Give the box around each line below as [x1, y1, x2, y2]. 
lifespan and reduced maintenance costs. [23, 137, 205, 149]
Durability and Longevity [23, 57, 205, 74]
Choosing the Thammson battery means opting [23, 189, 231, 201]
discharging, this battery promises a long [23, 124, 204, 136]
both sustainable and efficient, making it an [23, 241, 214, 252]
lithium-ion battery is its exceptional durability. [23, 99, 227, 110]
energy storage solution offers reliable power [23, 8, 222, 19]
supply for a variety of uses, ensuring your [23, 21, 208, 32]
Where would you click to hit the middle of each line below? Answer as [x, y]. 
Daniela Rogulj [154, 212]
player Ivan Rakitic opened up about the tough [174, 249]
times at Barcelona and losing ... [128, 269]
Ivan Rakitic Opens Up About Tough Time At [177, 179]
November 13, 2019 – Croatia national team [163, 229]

--

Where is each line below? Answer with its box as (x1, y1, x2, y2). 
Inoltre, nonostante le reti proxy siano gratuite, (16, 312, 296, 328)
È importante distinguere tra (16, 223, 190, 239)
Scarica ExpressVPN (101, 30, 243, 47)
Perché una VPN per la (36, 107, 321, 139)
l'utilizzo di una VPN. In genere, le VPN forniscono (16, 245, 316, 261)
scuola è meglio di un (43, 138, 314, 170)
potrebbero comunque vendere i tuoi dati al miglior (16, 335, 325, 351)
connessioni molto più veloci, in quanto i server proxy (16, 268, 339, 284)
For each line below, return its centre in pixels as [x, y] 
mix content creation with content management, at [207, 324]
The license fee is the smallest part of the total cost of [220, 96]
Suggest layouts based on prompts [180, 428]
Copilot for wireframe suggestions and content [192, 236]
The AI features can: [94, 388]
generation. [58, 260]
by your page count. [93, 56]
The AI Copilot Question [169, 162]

WHAT YOU ARE ASKED TO DO -> The reply should consist solely of the lines above from the one that has "lifespan and reduced" through the one that has "supply for a", reproduced exactly.

ANSWER AREA ->
lifespan and reduced maintenance costs. [23, 137, 205, 149]
Durability and Longevity [23, 57, 205, 74]
Choosing the Thammson battery means opting [23, 189, 231, 201]
discharging, this battery promises a long [23, 124, 204, 136]
both sustainable and efficient, making it an [23, 241, 214, 252]
lithium-ion battery is its exceptional durability. [23, 99, 227, 110]
energy storage solution offers reliable power [23, 8, 222, 19]
supply for a variety of uses, ensuring your [23, 21, 208, 32]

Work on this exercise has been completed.